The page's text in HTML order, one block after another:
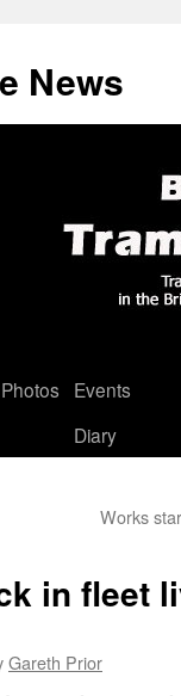
News
Photos
Events
Diary
Works
in fleet
Gareth Prior
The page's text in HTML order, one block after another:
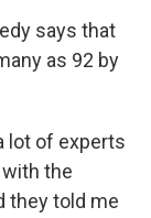
says that
as 92 by
lot of experts
the
they told me
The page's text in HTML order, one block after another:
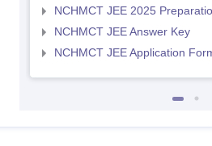
NCHMCT JEE 2025
NCHMCT JEE Answer Key
NCHMCT JEE Application
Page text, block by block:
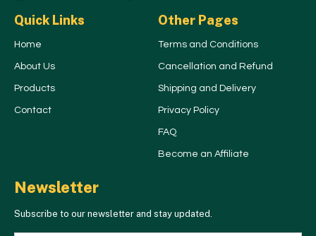
Quick Links
Home
About Us
Products
Contact
Other Pages
Terms and Conditions
Cancellation and Refund
Shipping and Delivery
Privacy Policy
FAQ
Become an Affiliate
Newsletter
Subscribe to our newsletter and stay updated.
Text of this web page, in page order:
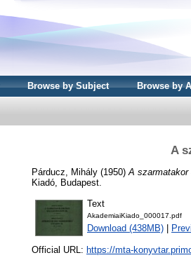
Browse by Subject Browse by
A
Párducz, Mihály (1950) A szarmatakor
Kiadó, Budapest.
Text
AkademiaiKiado_000017.pdf
Download (438MB)
Official URL: https://mta-
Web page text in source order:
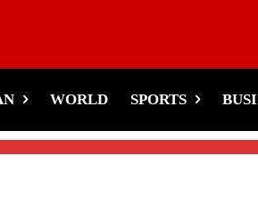
WORLD SPORTS
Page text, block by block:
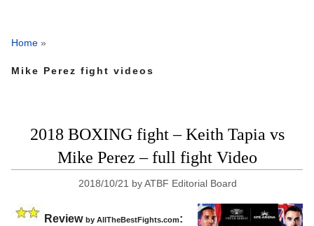
Home »
Mike Perez fight videos
2018 BOXING fight – Keith Tapia vs
Mike Perez – full fight Video
2018/10/21 byATBF Editorial Board
Review by AllTheBestFights.com:
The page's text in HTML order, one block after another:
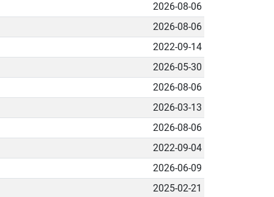
2026-08-06
2026-08-06
2022-09-14
2026-05-30
2026-08-06
2026-03-13
2026-08-06
2022-09-04
2026-06-09
2025-02-21

* * * * * * *

- [Task statement]: In the copy, include no pictures; restate the listing above exactly.

- [Solution to the exercise]:
The page's text in HTML order, one block after another:
News
Photos
Events
Diary
Works
in fleet
Gareth Prior
The page's text in HTML order, one block after another:
says that
as 92 by
lot of experts
the
they told me
The page's text in HTML order, one block after another:
NCHMCT JEE 2025
NCHMCT JEE Answer Key
NCHMCT JEE Application
Page text, block by block:
Quick Links
Home
About Us
Products
Contact
Other Pages
Terms and Conditions
Cancellation and Refund
Shipping and Delivery
Privacy Policy
FAQ
Become an Affiliate
Newsletter
Subscribe to our newsletter and stay updated.
Text of this web page, in page order:
Browse by Subject Browse by
A
Párducz, Mihály (1950) A szarmatakor
Kiadó, Budapest.
Text
AkademiaiKiado_000017.pdf
Download (438MB)
Official URL: https://mta-
Web page text in source order:
WORLD SPORTS
Page text, block by block:
Home »
Mike Perez fight videos
2018 BOXING fight – Keith Tapia vs
Mike Perez – full fight Video
2018/10/21 byATBF Editorial Board
Review by AllTheBestFights.com:
The page's text in HTML order, one block after another:
2026-08-06
2026-08-06
2022-09-14
2026-05-30
2026-08-06
2026-03-13
2026-08-06
2022-09-04
2026-06-09
2025-02-21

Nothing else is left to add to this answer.